The contributions in this volume, made by distinguished statisticians in several frontier areas of research in multivariate analysis, cover a broad field and indicate future directions of research. The topics covered include discriminant analysis, multidimensional scaling, categorical data analysis, correspondence analysis and biplots, association analysis, latent variable models, bootstrap distributions, differential geometry applications and others. Most of the papers propose generalizations or new applications of multivariate analysis. This volume will be of great interest to statisticians, probabilists, data analysts and scientists working in the disciplines such as biology, biometry, ecology, medicine, econometry, psychometry and marketing. It will be a valuable guide to professors, researchers and graduate students seeking new and promising lines of statistical research.

Statistical Models

Theory and Practice

Author: David A. Freedman

Publisher: Cambridge University Press

ISBN: 9781139477314

Category: Mathematics

Page: N.A

View: 8254

This lively and engaging book explains the things you have to know in order to read empirical papers in the social and health sciences, as well as the techniques you need to build statistical models of your own. The discussion in the book is organized around published studies, as are many of the exercises. Relevant journal articles are reprinted at the back of the book. Freedman makes a thorough appraisal of the statistical methods in these papers and in a variety of other examples. He illustrates the principles of modelling, and the pitfalls. The discussion shows you how to think about the critical issues - including the connection (or lack of it) between the statistical models and the real phenomena. The book is written for advanced undergraduates and beginning graduate students in statistics, as well as students and professionals in the social and health sciences.

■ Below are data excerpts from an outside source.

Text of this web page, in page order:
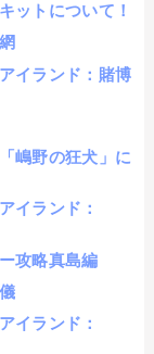
ットについて！
イランド：賭博
嶋野の狂犬」に
イランド：
攻略真島編
イランド：
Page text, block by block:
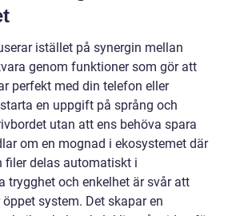
istället på synergin mellan
genom funktioner som gör att
perfekt med din telefon eller
en uppgift på språng och
utan att ens behöva spara
om en mognad i ekosystemet där
filer delas automatiskt i
trygghet och enkelhet är svår att
system. Det skapar en
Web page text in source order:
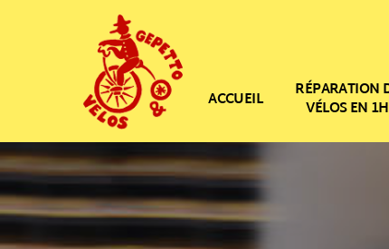
ACCUEIL RÉPARATION
VÉLOS EN 1H

Chemometrics in Spectroscopy

Author: Howard Mark,Jerry Workman, Jr.

Publisher: Academic Press

ISBN: 0128053305

Category: Science

Page: 1090

View: 1543

Chemometrics in Spectroscopy, Second Edition, provides the reader with the methodology crucial to apply chemometrics to real world data. It allows scientists using spectroscopic instruments to find explanations and solutions to their problems when they are confronted with unexpected and unexplained results. Unlike other books on these topics, it explains the root causes of the phenomena that lead to these results. While books on NIR spectroscopy sometimes cover basic chemometrics, they do not mention many of the advanced topics this book discusses. In addition, traditional chemometrics books do not cover spectroscopy to the point of understanding the basis for the underlying phenomena. The second edition has been expanded with 50% more content covering advances in the field that have occurred in the last 10 years, including calibration transfer, units of measure in spectroscopy, principal components, clinical data reporting, classical least squares, regression models, spectral transfer, and more. Written in the column format of the authors’ online magazine Presents topical and important chapters for those involved in analysis work, both research and routine Focuses on practical issues in the implementation of chemometrics for NIR Spectroscopy Includes a companion website with 350 additional color figures that illustrate CLS concepts

Applied Multivariate Statistical Analysis - Summaries of theory and Exercises solved

Author: Mercedes Orús Lacort

Publisher: Lulu.com

ISBN: 1291886109

Category: Technology & Engineering

Page: 124

View: 6598

Applied Multivariate Statistical Analysis, is a book that is intended for university students of any college. You'll find theory as summaries, and exercises solved, on the following topics: Multiple Linear Regression, Principal Component Analysis (without and with Varimax rotation), Analysis of Hierarchical Cluster, Discriminant Analysis, and Single and Multiple Correspondence Analysis. The Minitab Statistical package, have been used in the resolution of problems.